AIM OF THE EXERCISE. Each line of the data that mentions the string "some" needs to be identified and copied.

Extracted data entries

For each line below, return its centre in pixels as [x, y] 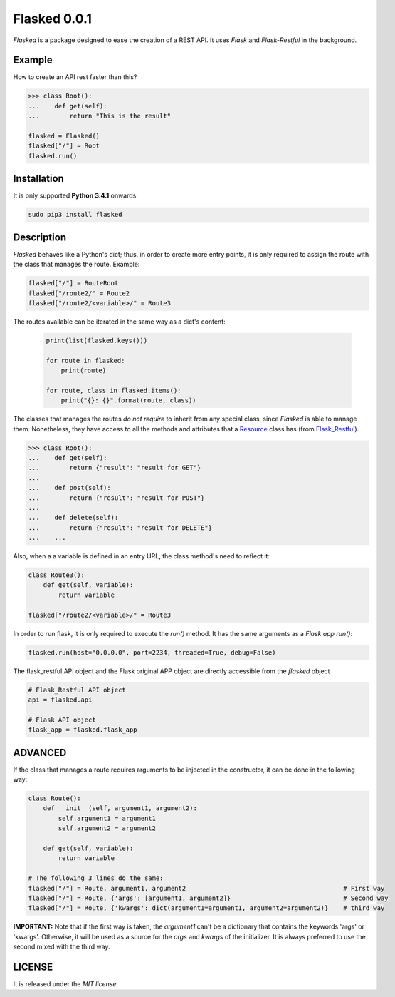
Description [40, 237]
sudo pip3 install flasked [75, 215]
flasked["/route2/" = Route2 [79, 293]
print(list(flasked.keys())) [97, 340]
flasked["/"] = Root [64, 146]
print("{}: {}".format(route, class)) [128, 400]
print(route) [84, 370]
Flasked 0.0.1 [53, 19]
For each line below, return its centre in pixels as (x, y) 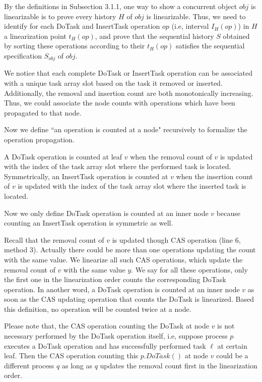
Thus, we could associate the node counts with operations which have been (120, 103)
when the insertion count (214, 176)
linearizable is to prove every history (60, 16)
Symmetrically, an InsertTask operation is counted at (86, 176)
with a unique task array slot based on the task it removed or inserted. (113, 83)
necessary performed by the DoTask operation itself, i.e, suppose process (116, 336)
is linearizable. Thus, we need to (196, 16)
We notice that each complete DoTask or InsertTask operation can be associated (128, 73)
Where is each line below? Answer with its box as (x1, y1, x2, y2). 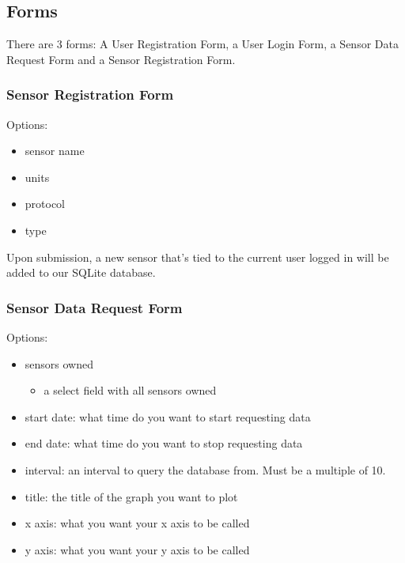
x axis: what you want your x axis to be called (25, 515, 250, 531)
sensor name (25, 142, 85, 159)
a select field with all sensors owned (44, 382, 217, 399)
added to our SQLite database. (6, 264, 156, 281)
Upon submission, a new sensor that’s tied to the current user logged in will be (6, 248, 389, 265)
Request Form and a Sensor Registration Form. (6, 51, 236, 67)
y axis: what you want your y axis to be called (25, 541, 250, 557)
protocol (25, 195, 66, 212)
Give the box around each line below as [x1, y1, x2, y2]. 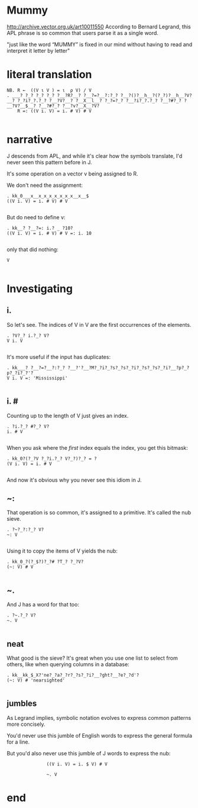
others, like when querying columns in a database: [7, 661, 129, 668]
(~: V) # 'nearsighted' [7, 677, 66, 683]
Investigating [7, 282, 73, 296]
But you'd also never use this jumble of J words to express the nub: [7, 749, 171, 757]
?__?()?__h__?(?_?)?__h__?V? [120, 92, 193, 98]
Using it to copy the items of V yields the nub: [7, 547, 118, 554]
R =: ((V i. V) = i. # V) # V [17, 108, 92, 114]
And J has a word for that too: [7, 601, 79, 608]
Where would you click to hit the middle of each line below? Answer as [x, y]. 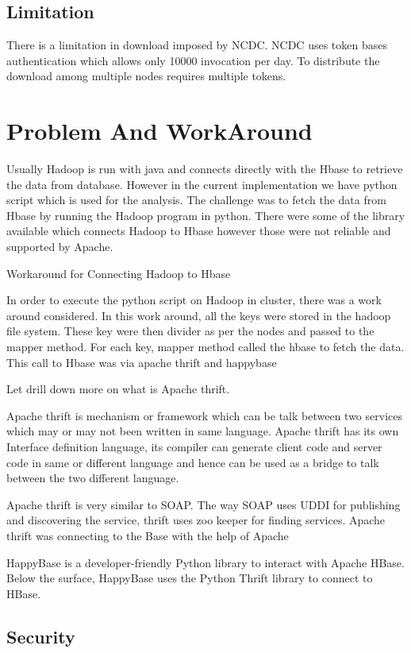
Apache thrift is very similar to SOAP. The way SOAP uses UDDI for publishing [204, 504]
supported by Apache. [60, 247]
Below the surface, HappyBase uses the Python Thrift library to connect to [190, 578]
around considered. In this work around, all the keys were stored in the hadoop [199, 315]
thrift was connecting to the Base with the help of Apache [148, 535]
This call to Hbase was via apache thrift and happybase [142, 362]
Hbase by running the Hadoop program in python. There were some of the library [206, 215]
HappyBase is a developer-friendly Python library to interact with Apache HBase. [205, 562]
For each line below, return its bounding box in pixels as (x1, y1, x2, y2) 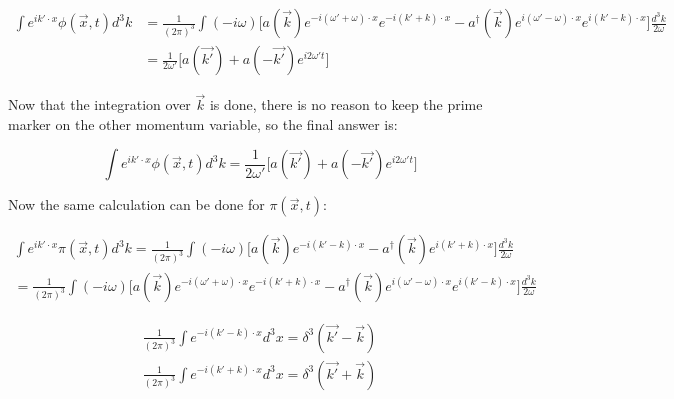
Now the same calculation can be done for (8, 194, 265, 215)
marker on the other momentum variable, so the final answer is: (8, 113, 398, 134)
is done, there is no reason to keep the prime (209, 94, 483, 115)
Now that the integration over (8, 94, 191, 115)
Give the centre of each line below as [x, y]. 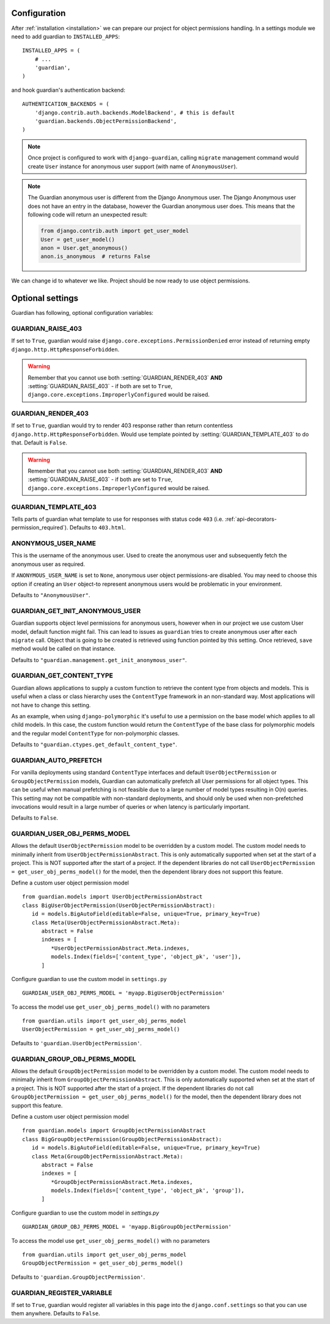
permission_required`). [40, 528]
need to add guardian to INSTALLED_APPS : [66, 36]
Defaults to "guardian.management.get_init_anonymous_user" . [99, 660]
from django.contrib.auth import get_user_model [115, 231]
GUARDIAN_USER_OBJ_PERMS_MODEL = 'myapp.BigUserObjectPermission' [124, 993]
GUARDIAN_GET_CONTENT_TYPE [62, 675]
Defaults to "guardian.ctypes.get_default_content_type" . [94, 745]
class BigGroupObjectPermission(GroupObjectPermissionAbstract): [122, 1139]
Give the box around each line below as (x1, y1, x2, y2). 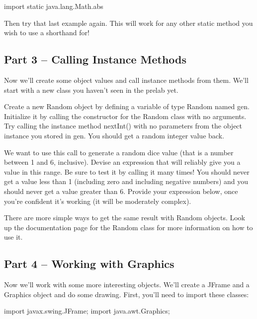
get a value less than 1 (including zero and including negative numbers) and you (4, 176, 249, 187)
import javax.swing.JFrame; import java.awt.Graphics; (4, 306, 170, 316)
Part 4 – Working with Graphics (4, 256, 174, 271)
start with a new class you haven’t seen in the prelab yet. (4, 84, 178, 95)
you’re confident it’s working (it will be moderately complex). (4, 195, 191, 206)
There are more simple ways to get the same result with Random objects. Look (4, 212, 246, 223)
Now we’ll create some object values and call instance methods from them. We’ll (4, 74, 249, 85)
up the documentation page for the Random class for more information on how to (4, 222, 253, 232)
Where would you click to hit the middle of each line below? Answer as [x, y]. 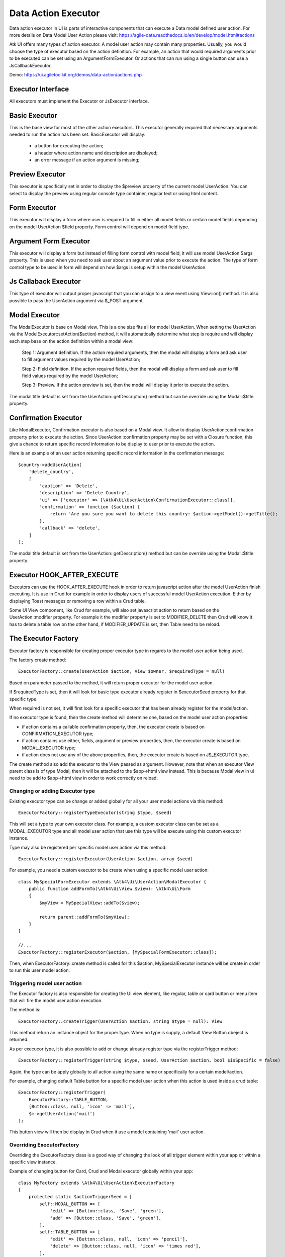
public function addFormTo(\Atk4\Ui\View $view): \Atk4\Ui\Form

THE COMPLETED TASK.
Hbase by running the Hadoop program in python. There were some of the library [206, 215]
Now we’ll create some object values and call instance methods from them. We’ll (4, 74, 249, 85)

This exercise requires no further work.